Records from a dataset:

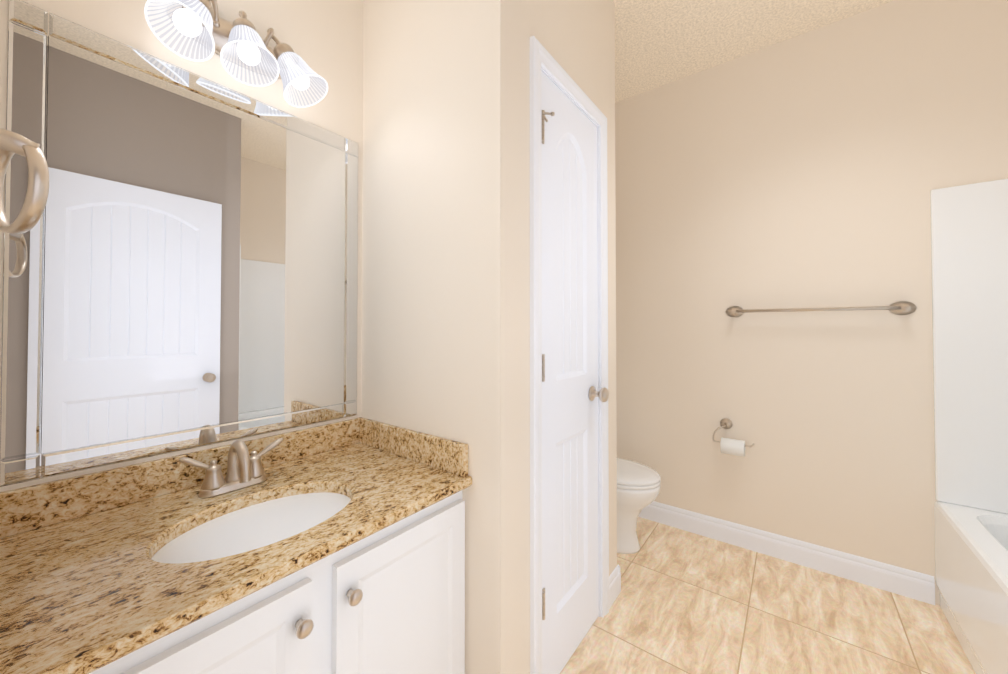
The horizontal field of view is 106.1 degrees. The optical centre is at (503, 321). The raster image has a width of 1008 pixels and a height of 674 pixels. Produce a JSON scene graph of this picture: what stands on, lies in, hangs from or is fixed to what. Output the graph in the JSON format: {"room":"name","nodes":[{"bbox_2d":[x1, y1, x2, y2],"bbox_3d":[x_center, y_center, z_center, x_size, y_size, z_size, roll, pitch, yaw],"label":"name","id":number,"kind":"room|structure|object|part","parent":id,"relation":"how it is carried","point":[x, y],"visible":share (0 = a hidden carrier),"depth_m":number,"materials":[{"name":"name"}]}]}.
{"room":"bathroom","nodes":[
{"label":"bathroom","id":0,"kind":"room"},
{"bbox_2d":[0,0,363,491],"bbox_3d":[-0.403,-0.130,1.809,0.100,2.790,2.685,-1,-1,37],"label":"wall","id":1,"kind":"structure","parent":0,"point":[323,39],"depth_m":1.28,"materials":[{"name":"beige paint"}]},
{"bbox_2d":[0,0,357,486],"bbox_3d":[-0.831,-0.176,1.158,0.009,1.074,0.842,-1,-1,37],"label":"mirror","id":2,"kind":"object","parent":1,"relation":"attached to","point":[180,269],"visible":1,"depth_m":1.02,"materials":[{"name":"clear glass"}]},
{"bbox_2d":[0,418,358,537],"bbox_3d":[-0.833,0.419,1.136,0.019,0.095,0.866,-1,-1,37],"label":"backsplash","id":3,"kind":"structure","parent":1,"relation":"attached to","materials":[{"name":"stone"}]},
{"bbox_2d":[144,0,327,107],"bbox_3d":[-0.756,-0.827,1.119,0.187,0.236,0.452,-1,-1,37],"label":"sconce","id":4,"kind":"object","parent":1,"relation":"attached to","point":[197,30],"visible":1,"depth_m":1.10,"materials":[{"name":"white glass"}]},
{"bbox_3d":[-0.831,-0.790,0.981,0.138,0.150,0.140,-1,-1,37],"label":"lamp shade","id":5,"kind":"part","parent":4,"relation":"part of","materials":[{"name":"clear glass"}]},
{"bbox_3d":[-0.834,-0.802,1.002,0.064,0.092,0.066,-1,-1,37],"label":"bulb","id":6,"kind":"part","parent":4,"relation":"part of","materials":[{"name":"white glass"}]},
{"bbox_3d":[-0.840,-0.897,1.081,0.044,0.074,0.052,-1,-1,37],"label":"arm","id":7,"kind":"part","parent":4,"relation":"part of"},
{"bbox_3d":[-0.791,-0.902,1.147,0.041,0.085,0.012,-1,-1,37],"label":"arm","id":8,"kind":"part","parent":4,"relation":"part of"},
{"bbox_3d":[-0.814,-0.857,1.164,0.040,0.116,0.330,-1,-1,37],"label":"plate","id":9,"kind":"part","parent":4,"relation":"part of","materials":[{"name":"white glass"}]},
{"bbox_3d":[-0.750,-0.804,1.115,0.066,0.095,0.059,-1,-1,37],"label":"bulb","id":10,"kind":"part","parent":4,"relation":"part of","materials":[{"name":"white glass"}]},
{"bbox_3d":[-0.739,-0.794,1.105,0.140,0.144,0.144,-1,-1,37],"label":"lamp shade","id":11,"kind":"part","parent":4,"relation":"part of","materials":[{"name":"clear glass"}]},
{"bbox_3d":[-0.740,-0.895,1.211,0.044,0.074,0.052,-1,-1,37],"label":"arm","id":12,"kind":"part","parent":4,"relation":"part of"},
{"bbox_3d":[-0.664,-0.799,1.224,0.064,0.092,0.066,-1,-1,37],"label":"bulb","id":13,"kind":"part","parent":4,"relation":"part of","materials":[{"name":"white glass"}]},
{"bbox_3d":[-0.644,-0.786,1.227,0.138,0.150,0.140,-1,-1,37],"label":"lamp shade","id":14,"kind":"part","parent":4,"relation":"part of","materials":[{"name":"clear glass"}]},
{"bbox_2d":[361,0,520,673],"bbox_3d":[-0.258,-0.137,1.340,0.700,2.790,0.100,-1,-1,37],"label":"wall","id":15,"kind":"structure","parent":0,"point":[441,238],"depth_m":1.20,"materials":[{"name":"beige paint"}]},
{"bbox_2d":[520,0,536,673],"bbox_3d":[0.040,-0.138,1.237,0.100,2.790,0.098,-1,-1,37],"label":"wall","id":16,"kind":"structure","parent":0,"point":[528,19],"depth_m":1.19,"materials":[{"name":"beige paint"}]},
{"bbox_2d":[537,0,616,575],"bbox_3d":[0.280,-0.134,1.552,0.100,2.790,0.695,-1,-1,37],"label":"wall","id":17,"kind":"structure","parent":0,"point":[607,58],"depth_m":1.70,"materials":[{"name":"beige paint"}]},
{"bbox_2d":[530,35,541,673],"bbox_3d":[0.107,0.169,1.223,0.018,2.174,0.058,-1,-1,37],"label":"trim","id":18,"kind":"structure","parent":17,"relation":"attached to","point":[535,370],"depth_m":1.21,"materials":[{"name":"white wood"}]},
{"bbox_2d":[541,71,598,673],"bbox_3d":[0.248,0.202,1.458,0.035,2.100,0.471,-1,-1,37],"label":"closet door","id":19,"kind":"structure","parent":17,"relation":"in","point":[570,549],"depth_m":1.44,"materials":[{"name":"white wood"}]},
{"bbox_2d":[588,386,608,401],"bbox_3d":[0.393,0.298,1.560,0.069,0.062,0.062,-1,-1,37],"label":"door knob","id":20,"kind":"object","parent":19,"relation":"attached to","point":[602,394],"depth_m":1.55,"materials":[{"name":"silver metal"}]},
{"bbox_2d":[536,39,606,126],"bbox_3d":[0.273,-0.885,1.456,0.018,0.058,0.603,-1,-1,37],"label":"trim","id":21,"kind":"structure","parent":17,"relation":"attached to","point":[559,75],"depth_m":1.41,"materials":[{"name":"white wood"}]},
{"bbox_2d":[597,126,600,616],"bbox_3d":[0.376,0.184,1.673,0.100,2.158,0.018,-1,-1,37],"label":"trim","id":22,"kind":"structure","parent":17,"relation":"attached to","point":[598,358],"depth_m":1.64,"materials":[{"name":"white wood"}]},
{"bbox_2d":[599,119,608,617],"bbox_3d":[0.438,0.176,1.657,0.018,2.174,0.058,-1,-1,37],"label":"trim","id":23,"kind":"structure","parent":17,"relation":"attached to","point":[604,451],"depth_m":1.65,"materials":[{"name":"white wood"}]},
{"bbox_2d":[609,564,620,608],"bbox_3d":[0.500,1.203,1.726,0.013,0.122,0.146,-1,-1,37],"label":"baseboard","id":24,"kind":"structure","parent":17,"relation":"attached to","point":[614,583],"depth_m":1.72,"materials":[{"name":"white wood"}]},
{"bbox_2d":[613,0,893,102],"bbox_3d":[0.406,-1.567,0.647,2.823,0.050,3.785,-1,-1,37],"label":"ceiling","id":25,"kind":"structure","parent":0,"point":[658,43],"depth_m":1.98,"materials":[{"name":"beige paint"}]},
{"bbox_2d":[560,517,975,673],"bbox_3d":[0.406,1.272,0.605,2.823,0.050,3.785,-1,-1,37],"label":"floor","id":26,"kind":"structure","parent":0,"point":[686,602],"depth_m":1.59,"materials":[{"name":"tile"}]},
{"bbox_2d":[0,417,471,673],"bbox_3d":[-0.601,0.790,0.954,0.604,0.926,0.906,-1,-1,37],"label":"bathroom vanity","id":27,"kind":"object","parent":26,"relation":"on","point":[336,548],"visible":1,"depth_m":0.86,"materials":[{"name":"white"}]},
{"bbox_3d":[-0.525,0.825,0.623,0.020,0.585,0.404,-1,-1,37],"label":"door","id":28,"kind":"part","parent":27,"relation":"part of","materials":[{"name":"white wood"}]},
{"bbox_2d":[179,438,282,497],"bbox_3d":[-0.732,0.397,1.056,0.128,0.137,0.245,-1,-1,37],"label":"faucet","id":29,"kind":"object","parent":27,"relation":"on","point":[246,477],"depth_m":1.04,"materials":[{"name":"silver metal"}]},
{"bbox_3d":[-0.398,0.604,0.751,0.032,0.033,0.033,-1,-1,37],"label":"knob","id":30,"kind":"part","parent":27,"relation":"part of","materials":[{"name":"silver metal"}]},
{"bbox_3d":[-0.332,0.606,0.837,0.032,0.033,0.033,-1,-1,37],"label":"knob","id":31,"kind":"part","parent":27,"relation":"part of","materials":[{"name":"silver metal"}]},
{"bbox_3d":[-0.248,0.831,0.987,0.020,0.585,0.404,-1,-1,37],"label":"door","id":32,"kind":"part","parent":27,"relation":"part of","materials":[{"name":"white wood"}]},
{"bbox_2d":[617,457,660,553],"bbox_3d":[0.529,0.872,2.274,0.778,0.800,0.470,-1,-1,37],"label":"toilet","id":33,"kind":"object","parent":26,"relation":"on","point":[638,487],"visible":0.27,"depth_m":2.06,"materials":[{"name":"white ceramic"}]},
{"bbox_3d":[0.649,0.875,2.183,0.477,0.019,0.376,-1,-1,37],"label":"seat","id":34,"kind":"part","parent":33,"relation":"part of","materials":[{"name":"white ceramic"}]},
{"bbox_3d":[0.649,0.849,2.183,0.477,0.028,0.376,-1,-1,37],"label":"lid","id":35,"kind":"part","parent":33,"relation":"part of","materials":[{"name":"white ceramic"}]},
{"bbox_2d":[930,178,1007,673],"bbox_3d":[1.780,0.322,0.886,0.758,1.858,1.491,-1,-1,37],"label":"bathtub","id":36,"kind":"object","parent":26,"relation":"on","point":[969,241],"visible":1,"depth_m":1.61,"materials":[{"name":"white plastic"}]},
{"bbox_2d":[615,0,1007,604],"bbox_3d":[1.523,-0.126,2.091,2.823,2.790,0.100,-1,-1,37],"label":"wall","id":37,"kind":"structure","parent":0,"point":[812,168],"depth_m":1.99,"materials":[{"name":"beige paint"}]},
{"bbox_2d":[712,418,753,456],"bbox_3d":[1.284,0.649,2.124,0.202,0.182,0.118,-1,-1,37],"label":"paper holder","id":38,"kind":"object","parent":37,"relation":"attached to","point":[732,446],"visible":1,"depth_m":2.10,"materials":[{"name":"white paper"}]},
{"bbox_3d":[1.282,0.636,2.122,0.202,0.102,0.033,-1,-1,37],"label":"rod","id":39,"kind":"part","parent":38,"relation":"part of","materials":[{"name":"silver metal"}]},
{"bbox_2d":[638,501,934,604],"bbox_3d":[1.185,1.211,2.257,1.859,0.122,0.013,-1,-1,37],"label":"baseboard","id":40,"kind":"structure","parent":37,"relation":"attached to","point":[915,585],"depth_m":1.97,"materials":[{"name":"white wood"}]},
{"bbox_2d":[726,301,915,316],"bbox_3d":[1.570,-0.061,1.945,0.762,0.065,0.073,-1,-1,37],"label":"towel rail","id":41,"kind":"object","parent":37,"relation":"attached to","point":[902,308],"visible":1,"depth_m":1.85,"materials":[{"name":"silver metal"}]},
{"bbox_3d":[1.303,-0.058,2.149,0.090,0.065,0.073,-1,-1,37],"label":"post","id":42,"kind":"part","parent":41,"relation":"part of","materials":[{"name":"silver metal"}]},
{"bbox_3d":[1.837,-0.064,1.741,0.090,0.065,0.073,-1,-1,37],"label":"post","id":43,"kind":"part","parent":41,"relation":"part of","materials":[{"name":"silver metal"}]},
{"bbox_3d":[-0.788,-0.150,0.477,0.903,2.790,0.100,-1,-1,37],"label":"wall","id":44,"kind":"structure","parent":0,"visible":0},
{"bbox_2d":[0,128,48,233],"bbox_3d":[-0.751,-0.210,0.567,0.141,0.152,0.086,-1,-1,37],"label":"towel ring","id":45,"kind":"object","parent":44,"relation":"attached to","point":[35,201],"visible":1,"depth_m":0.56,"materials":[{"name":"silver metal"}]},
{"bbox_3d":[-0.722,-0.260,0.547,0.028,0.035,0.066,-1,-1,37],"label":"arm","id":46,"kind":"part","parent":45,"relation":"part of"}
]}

■ **YOUR GOAL**
Gather all lines from the records above in which "wall" appears.

■ **REPLY TO THE TASK**
{"bbox_2d":[0,0,363,491],"bbox_3d":[-0.403,-0.130,1.809,0.100,2.790,2.685,-1,-1,37],"label":"wall","id":1,"kind":"structure","parent":0,"point":[323,39],"depth_m":1.28,"materials":[{"name":"beige paint"}]},
{"bbox_2d":[361,0,520,673],"bbox_3d":[-0.258,-0.137,1.340,0.700,2.790,0.100,-1,-1,37],"label":"wall","id":15,"kind":"structure","parent":0,"point":[441,238],"depth_m":1.20,"materials":[{"name":"beige paint"}]},
{"bbox_2d":[520,0,536,673],"bbox_3d":[0.040,-0.138,1.237,0.100,2.790,0.098,-1,-1,37],"label":"wall","id":16,"kind":"structure","parent":0,"point":[528,19],"depth_m":1.19,"materials":[{"name":"beige paint"}]},
{"bbox_2d":[537,0,616,575],"bbox_3d":[0.280,-0.134,1.552,0.100,2.790,0.695,-1,-1,37],"label":"wall","id":17,"kind":"structure","parent":0,"point":[607,58],"depth_m":1.70,"materials":[{"name":"beige paint"}]},
{"bbox_2d":[615,0,1007,604],"bbox_3d":[1.523,-0.126,2.091,2.823,2.790,0.100,-1,-1,37],"label":"wall","id":37,"kind":"structure","parent":0,"point":[812,168],"depth_m":1.99,"materials":[{"name":"beige paint"}]},
{"bbox_3d":[-0.788,-0.150,0.477,0.903,2.790,0.100,-1,-1,37],"label":"wall","id":44,"kind":"structure","parent":0,"visible":0},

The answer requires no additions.